Siapa yang cukup aman?
Mereka yang mulai menjadi enterpreneur.

Menjadi seorang enterpreneur memiliki banyak kebebasan meskipun resikonya pun banyak, akan tetapi kita akan menyadari segalanya akan terasa bebas, tentunya dengan cara - cara yang benar.

Karena kita tahu hasil itu ternyata berbanding lurus dengan resiko ...

Seorang enterpreneur tahu bahwa segala usahanya serba mungkin. 'Mungkin berhasil, mungkin gagal' dan dia memiliki sikap mental yang siap berhasil dan siap gagal.

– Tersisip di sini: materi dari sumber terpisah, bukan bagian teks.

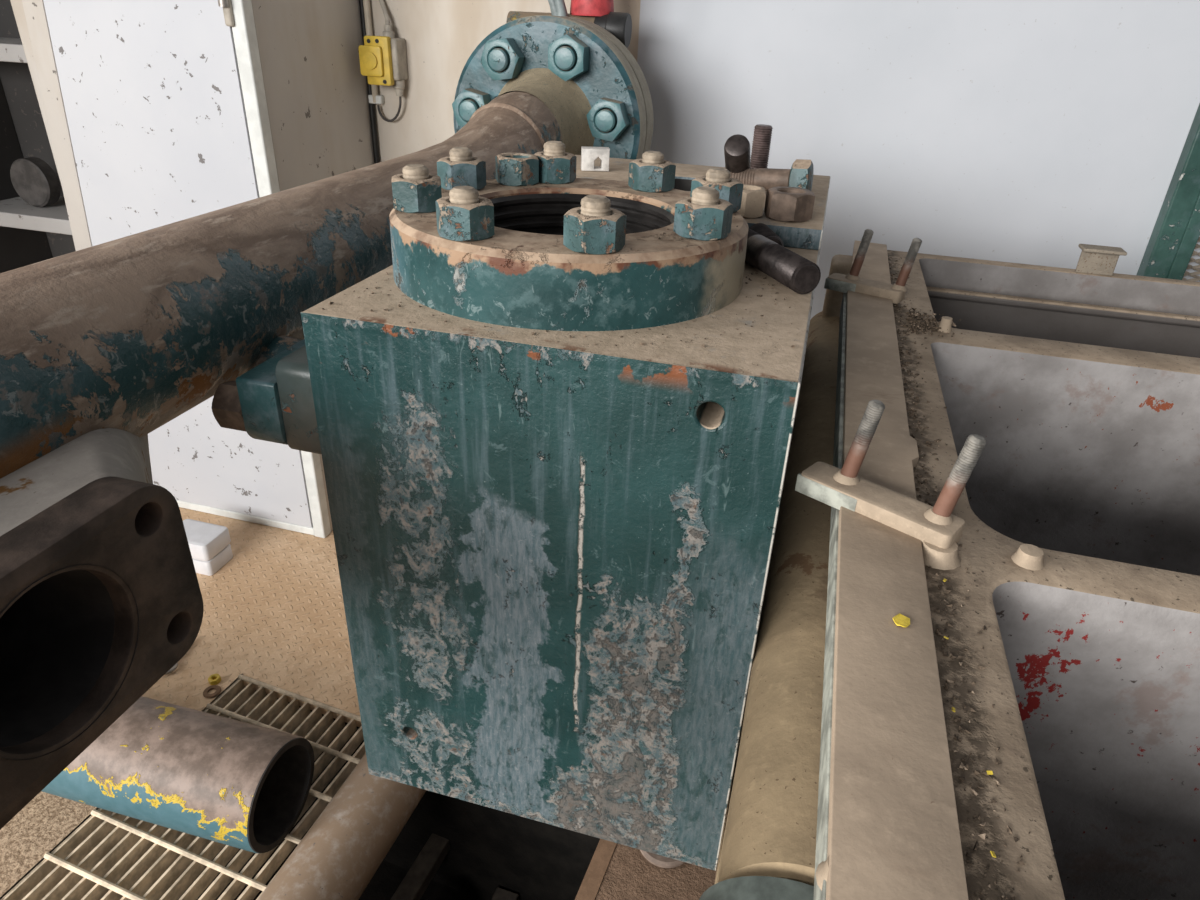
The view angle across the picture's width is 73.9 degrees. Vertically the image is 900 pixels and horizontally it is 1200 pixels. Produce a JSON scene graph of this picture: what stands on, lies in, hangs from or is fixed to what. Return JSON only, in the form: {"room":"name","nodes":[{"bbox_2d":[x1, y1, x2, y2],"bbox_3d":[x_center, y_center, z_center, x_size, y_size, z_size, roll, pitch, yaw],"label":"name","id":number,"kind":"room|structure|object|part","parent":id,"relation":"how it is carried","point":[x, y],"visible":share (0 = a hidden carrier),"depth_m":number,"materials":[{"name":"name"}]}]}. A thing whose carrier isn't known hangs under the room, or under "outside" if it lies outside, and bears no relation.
{"room":"industrial machine room","nodes":[
{"label":"industrial machine room","id":0,"kind":"room"},
{"bbox_2d":[0,15,645,828],"bbox_3d":[-0.442,-0.223,0.875,0.460,0.466,2.447,10,29,13],"label":"pipe","id":1,"kind":"object","parent":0,"point":[104,345],"visible":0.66,"depth_m":0.69,"materials":[{"name":"metal"}]},
{"bbox_2d":[236,335,304,444],"bbox_3d":[-0.380,-0.094,0.896,0.182,0.085,0.200,10,29,13],"label":"outlet","id":2,"kind":"object","parent":1,"relation":"attached to","point":[258,405],"depth_m":0.81,"materials":[{"name":"paint"}]},
{"bbox_2d":[0,507,716,899],"bbox_3d":[-0.466,1.432,1.033,6.400,0.562,5.400,10,29,13],"label":"floor","id":3,"kind":"structure","parent":0,"point":[274,613],"depth_m":2.02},
{"bbox_2d":[0,0,75,272],"bbox_3d":[-1.755,-1.190,2.292,0.542,2.750,0.325,10,29,13],"label":"shelving unit","id":4,"kind":"object","parent":3,"relation":"on","point":[29,234],"visible":0.06,"depth_m":2.56,"materials":[{"name":"white metal"}]},
{"bbox_3d":[-1.706,-1.164,2.317,0.452,0.045,0.250,10,29,13],"label":"shelf","id":5,"kind":"part","parent":4,"relation":"part of","materials":[{"name":"white metal"}]},
{"bbox_2d":[10,157,60,206],"bbox_3d":[-1.761,-0.836,2.486,0.144,0.144,0.050,10,29,13],"label":"cable reel","id":6,"kind":"object","parent":4,"relation":"on","point":[33,179],"visible":1,"depth_m":2.46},
{"bbox_3d":[-1.724,-0.753,2.543,0.452,0.045,0.250,10,29,13],"label":"shelf","id":7,"kind":"part","parent":4,"relation":"part of","materials":[{"name":"white metal"}]},
{"bbox_2d":[165,662,177,674],"bbox_3d":[-1.081,0.530,2.049,0.043,0.012,0.129,10,29,13],"label":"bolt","id":8,"kind":"object","parent":3,"relation":"on","point":[175,666],"visible":0.32,"depth_m":2.01,"materials":[{"name":"metal"}]},
{"bbox_2d":[0,673,365,899],"bbox_3d":[-0.901,0.918,1.411,0.506,0.047,1.312,12,30,17],"label":"floor grating","id":9,"kind":"object","parent":3,"relation":"in","point":[111,855],"depth_m":1.61,"materials":[{"name":"metal"}]},
{"bbox_2d":[42,696,314,853],"bbox_3d":[-0.970,0.632,1.659,0.705,0.220,0.234,10,29,13],"label":"pipe offcut","id":10,"kind":"object","parent":9,"relation":"on","point":[227,781],"visible":0.83,"depth_m":1.55,"materials":[{"name":"metal"}]},
{"bbox_2d":[10,0,373,537],"bbox_3d":[-1.118,-1.095,2.169,0.752,2.750,0.551,10,29,13],"label":"tall cabinet","id":11,"kind":"object","parent":3,"relation":"on","point":[155,113],"visible":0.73,"depth_m":2.06,"materials":[{"name":"white metal"}]},
{"bbox_3d":[-1.250,0.198,2.634,0.713,0.028,0.034,10,29,13],"label":"rail","id":12,"kind":"part","parent":11,"relation":"part of","materials":[{"name":"white metal"}]},
{"bbox_3d":[-0.837,-0.933,1.896,0.039,2.750,0.038,10,29,13],"label":"corner post","id":13,"kind":"part","parent":11,"relation":"part of","materials":[{"name":"white metal"}]},
{"bbox_2d":[183,519,232,575],"bbox_3d":[-1.200,0.289,2.383,0.154,0.112,0.111,10,29,13],"label":"plastic box","id":14,"kind":"object","parent":3,"relation":"on","point":[209,544],"visible":0.73,"depth_m":2.35,"materials":[{"name":"white plastic"}]},
{"bbox_2d":[203,685,220,697],"bbox_3d":[-0.953,0.594,1.958,0.041,0.006,0.041,10,29,13],"label":"washer","id":15,"kind":"object","parent":3,"relation":"on","point":[217,688],"visible":1,"depth_m":1.95,"materials":[{"name":"metal"}]},
{"bbox_2d":[208,674,220,684],"bbox_3d":[-0.961,0.572,1.988,0.026,0.014,0.030,10,29,13],"label":"nut","id":16,"kind":"object","parent":3,"relation":"on","point":[214,679],"visible":1,"depth_m":1.98,"materials":[{"name":"yellow metal"}]},
{"bbox_2d":[258,753,425,899],"bbox_3d":[-0.656,0.998,1.191,0.156,0.156,1.562,11,30,15],"label":"pipe","id":17,"kind":"object","parent":3,"relation":"on","point":[337,858],"visible":0.62,"depth_m":1.53,"materials":[{"name":"beige metal"}]},
{"bbox_2d":[391,833,449,899],"bbox_3d":[-0.526,1.144,1.722,0.050,0.040,0.900,12,30,17],"label":"bar","id":18,"kind":"object","parent":3,"relation":"in","point":[419,876],"visible":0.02,"depth_m":1.93,"materials":[{"name":"black metal"}]},
{"bbox_2d":[491,887,518,899],"bbox_3d":[-0.306,1.229,1.792,0.060,0.040,0.500,11,30,14],"label":"bar","id":19,"kind":"object","parent":3,"relation":"in","point":[499,894],"visible":1,"depth_m":1.98,"materials":[{"name":"black metal"}]},
{"bbox_2d":[506,0,653,158],"bbox_3d":[-0.097,-0.454,2.218,0.458,1.658,0.224,10,29,13],"label":"valve","id":20,"kind":"object","parent":3,"relation":"on","point":[600,15],"visible":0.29,"depth_m":1.89,"materials":[{"name":"teal paint"}]},
{"bbox_3d":[-0.116,-1.085,1.896,0.084,0.175,0.036,10,29,13],"label":"lever","id":21,"kind":"part","parent":20,"relation":"part of","materials":[{"name":"silver metal"}]},
{"bbox_3d":[-0.017,-1.129,1.900,0.108,0.165,0.108,10,29,13],"label":"red handle","id":22,"kind":"part","parent":20,"relation":"part of","materials":[{"name":"paint"}]},
{"bbox_2d":[575,839,616,899],"bbox_3d":[-0.289,1.212,0.935,0.035,0.074,1.900,12,30,17],"label":"trim","id":23,"kind":"structure","parent":3,"relation":"attached to","point":[590,885],"depth_m":1.57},
{"bbox_2d":[640,850,684,867],"bbox_3d":[0.134,0.800,1.629,0.112,0.014,0.112,10,29,13],"label":"disc","id":24,"kind":"object","parent":3,"relation":"on","point":[658,860],"visible":0.15,"depth_m":1.59,"materials":[{"name":"beige metal"}]},
{"bbox_2d":[699,229,1199,899],"bbox_3d":[0.627,0.530,0.931,0.982,1.224,1.835,10,29,13],"label":"metal frame","id":25,"kind":"object","parent":3,"relation":"on","point":[1069,424],"visible":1,"depth_m":0.69,"materials":[{"name":"beige metal"}]},
{"bbox_2d":[275,141,830,870],"bbox_3d":[0.026,-0.061,1.162,0.492,0.732,0.840,10,29,13],"label":"block","id":26,"kind":"object","parent":25,"relation":"attached to","point":[554,549],"visible":1,"depth_m":0.77,"materials":[{"name":"teal paint"}]},
{"bbox_2d":[495,153,538,185],"bbox_3d":[-0.099,-0.335,0.951,0.054,0.031,0.048,10,29,13],"label":"nut","id":27,"kind":"object","parent":26,"relation":"on","point":[512,169],"visible":1,"depth_m":0.94,"materials":[{"name":"teal paint"}]},
{"bbox_2d":[322,272,794,365],"bbox_3d":[0.000,-0.189,0.862,0.430,0.004,0.410,10,29,13],"label":"crumbs","id":28,"kind":"object","parent":26,"relation":"on","point":[533,333],"visible":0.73,"depth_m":0.74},
{"bbox_2d":[581,146,609,170],"bbox_3d":[-0.008,-0.469,1.284,0.044,0.034,0.026,0,29,-5],"label":"block","id":29,"kind":"object","parent":26,"relation":"on","point":[589,155],"visible":1,"depth_m":1.27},
{"bbox_2d":[470,183,737,250],"bbox_3d":[-0.031,-0.255,0.841,0.354,0.004,0.346,10,29,13],"label":"crumbs","id":30,"kind":"object","parent":26,"relation":"on","point":[585,183],"visible":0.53,"depth_m":0.74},
{"bbox_2d":[724,134,749,172],"bbox_3d":[0.198,-0.414,1.148,0.036,0.081,0.090,10,29,13],"label":"bar","id":31,"kind":"object","parent":26,"relation":"on","point":[736,147],"visible":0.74,"depth_m":1.11,"materials":[{"name":"black metal"}]},
{"bbox_2d":[738,184,764,217],"bbox_3d":[0.189,-0.322,1.032,0.048,0.034,0.053,10,29,13],"label":"nut","id":32,"kind":"object","parent":26,"relation":"on","point":[753,196],"visible":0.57,"depth_m":1.01,"materials":[{"name":"beige metal"}]},
{"bbox_2d":[750,124,772,168],"bbox_3d":[0.248,-0.458,1.233,0.028,0.083,0.028,10,29,13],"label":"stud","id":33,"kind":"object","parent":26,"relation":"on","point":[762,133],"visible":0.77,"depth_m":1.22,"materials":[{"name":"brown metal"}]},
{"bbox_2d":[749,223,783,246],"bbox_3d":[0.197,-0.250,0.956,0.031,0.031,0.067,0,29,-5],"label":"stud","id":34,"kind":"object","parent":26,"relation":"on","point":[763,229],"visible":0.4,"depth_m":0.94,"materials":[{"name":"black metal"}]},
{"bbox_2d":[730,159,813,190],"bbox_3d":[0.243,-0.387,1.136,0.118,0.058,0.057,10,29,13],"label":"bolt","id":35,"kind":"object","parent":26,"relation":"on","point":[800,175],"visible":0.62,"depth_m":1.12,"materials":[{"name":"teal paint"}]},
{"bbox_2d":[745,228,820,293],"bbox_3d":[0.185,-0.221,0.899,0.034,0.034,0.190,-6,30,-16],"label":"stud","id":36,"kind":"object","parent":26,"relation":"on","point":[792,270],"visible":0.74,"depth_m":0.84,"materials":[{"name":"black metal"}]},
{"bbox_2d":[764,187,814,221],"bbox_3d":[0.243,-0.316,1.025,0.062,0.034,0.061,10,29,13],"label":"nut","id":37,"kind":"object","parent":26,"relation":"on","point":[784,204],"visible":1,"depth_m":1.01,"materials":[{"name":"brown metal"}]},
{"bbox_2d":[893,613,909,627],"bbox_3d":[0.211,0.120,0.559,0.012,0.002,0.013,10,29,13],"label":"flake","id":38,"kind":"object","parent":25,"relation":"on","point":[900,620],"visible":1,"depth_m":0.56,"materials":[{"name":"yellow paint"}]},
{"bbox_2d":[905,308,962,341],"bbox_3d":[0.480,-0.180,1.142,0.079,0.020,0.138,10,29,13],"label":"heap","id":39,"kind":"object","parent":25,"relation":"on","point":[912,319],"visible":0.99,"depth_m":1.15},
{"bbox_2d":[908,313,955,333],"bbox_3d":[0.483,-0.186,1.157,0.068,0.014,0.103,10,29,13],"label":"flakes","id":40,"kind":"object","parent":39,"relation":"on","point":[915,314],"visible":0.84,"depth_m":1.16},
{"bbox_2d":[888,256,1029,899],"bbox_3d":[0.324,0.031,0.757,0.050,0.006,1.729,10,29,13],"label":"crumbs","id":41,"kind":"object","parent":25,"relation":"on","point":[966,707],"visible":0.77,"depth_m":0.56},
{"bbox_2d":[370,0,1199,319],"bbox_3d":[0.216,-1.216,2.078,6.400,3.150,0.134,10,29,13],"label":"wall","id":42,"kind":"structure","parent":0,"point":[1031,132],"depth_m":2.02,"materials":[{"name":"white paint"}]},
{"bbox_2d":[359,0,379,163],"bbox_3d":[-0.664,-1.484,2.134,0.022,2.200,0.017,10,29,13],"label":"cable","id":43,"kind":"object","parent":42,"relation":"attached to","point":[371,106],"visible":0.32,"depth_m":2.39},
{"bbox_2d":[363,0,383,103],"bbox_3d":[-0.635,-1.738,1.988,0.043,1.612,0.024,10,29,13],"label":"conduit","id":44,"kind":"object","parent":42,"relation":"attached to","point":[375,98],"visible":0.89,"depth_m":2.28,"materials":[{"name":"white plastic"}]},
{"bbox_2d":[358,0,407,121],"bbox_3d":[-0.605,-1.429,2.099,0.103,1.059,0.099,10,29,13],"label":"switch box","id":45,"kind":"object","parent":42,"relation":"attached to","point":[383,59],"visible":1,"depth_m":2.25,"materials":[{"name":"yellow plastic"}]},
{"bbox_2d":[1137,104,1199,280],"bbox_3d":[1.850,-0.628,1.759,0.985,2.550,0.060,10,29,13],"label":"door","id":46,"kind":"structure","parent":42,"relation":"in","point":[1174,238],"depth_m":1.92,"materials":[{"name":"green painted metal"}]},
{"bbox_3d":[1.434,-0.694,1.826,0.033,2.370,0.009,10,29,13],"label":"frame","id":47,"kind":"part","parent":46,"relation":"part of","materials":[{"name":"green metal"}]}
]}

Ketika saya memikirkan untuk menulis postingan ini, saya sempat bingung tak ada ujung. Berhenti bekerja atau berbisnis sambil bekerja. akhirnya setelah dipertimbangkan meskipun dengan resiko besar menurut ukuran saya. Saya memutuskan untuk menjadi enterpreneur di dunia maya, dan mungkin belum terpikir lagi untuk menjadi seorang karyawan.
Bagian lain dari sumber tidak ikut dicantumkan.